HID has announced its readiness to support Indian banks and payment service providers in complying with the Reserve Bank of India’s (RBI) new authentication framework for digital payments, which came into effect on April 1, 2026. The directive mandates stronger multi-factor authentication (MFA) and signals a decisive shift away from SMS OTP-based systems.
The RBI’s updated guidelines require at least two independent authentication factors, including one dynamic element, while encouraging adoption of advanced methods such as device-bound credentials and biometric verification. The move comes amid rising incidents of phishing, SIM-swapping, and social engineering attacks that have exposed the limitations of traditional OTP-based security.

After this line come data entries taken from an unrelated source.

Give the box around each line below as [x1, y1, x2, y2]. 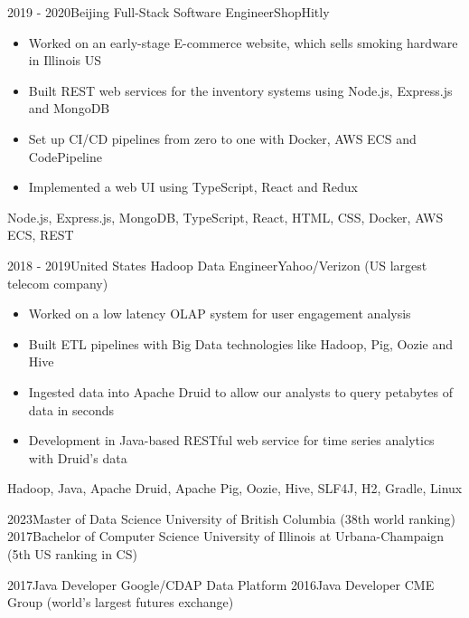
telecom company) [7, 273, 108, 292]
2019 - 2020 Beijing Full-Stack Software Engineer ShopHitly [7, 3, 330, 21]
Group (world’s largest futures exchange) [7, 593, 234, 612]
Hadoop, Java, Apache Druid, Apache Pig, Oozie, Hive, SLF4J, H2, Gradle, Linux [7, 479, 463, 498]
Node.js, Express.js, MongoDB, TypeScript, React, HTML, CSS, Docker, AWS [7, 207, 444, 226]
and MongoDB [28, 99, 110, 118]
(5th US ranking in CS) [7, 545, 137, 564]
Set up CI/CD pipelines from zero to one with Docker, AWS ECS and [28, 128, 417, 147]

“The RBI’s updated directions are a landmark step for India’s digital payments security. By moving beyond SMS OTPs and embracing standards-based authentication, India is aligning with global best practices.” — Edwardcher Monreal, Principal Solutions Architect, HID
HID is addressing these challenges with its FIDO-based authentication solutions, which leverage public key cryptography and device-bound passkeys. This approach eliminates reliance on shared secrets like passwords and OTPs, instead combining device possession with biometric or PIN-based verification to deliver phishing-resistant security.

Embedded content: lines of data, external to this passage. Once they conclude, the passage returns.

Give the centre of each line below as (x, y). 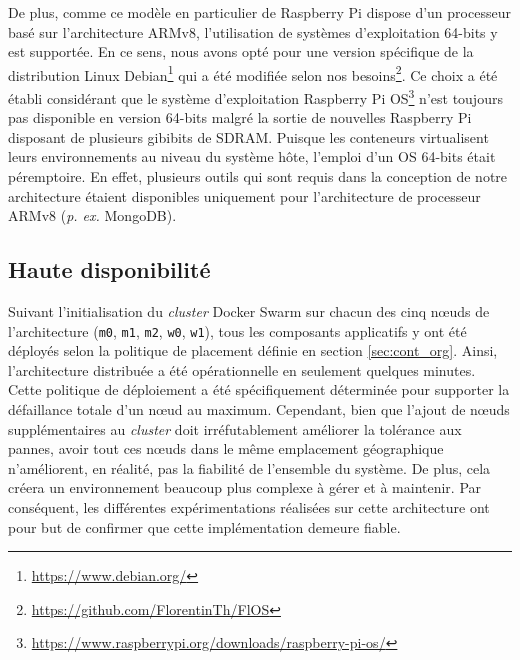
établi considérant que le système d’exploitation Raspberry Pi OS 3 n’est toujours (255, 96)
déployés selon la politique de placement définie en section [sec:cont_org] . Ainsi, (253, 350)
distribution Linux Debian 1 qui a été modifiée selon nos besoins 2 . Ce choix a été (253, 73)
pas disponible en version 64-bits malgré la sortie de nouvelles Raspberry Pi (240, 117)
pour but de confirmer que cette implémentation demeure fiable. (204, 526)
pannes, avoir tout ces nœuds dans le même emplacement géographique (226, 448)
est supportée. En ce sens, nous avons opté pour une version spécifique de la (241, 51)
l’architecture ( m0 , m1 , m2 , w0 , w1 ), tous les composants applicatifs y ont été (237, 330)

By anchoring authentication to the user’s device, HID enables banks to significantly reduce fraud risks while improving the customer experience. The passkey-based model ensures faster, seamless transactions without compromising security, aligning with the RBI’s push for stronger yet user-friendly authentication mechanisms.
The company’s platform also supports risk-based and adaptive authentication, allowing financial institutions to apply enhanced security measures for high-risk transactions based on behavioral and contextual signals. Built on open FIDO standards, the solution ensures interoperability across devices, operating systems, and applications helping banks avoid vendor lock-in while meeting regulatory requirements.

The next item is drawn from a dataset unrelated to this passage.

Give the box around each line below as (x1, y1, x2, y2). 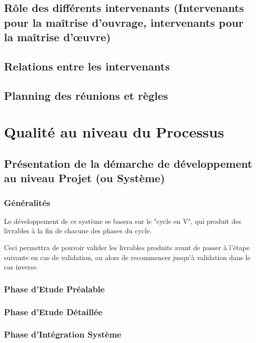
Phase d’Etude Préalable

HID noted that India’s move reflects a broader global trend, with regulators increasingly recognizing the need to move beyond shared-secret authentication models. Similar initiatives are being seen across regions such as Europe, Singapore, and Australia, as financial ecosystems strengthen defenses against evolving cyber threats.
With its passkey and passwordless authentication solutions now available, HID is positioning itself as a key enabler for banks and fintechs transitioning to secure, scalable, and future-ready digital payment authentication frameworks.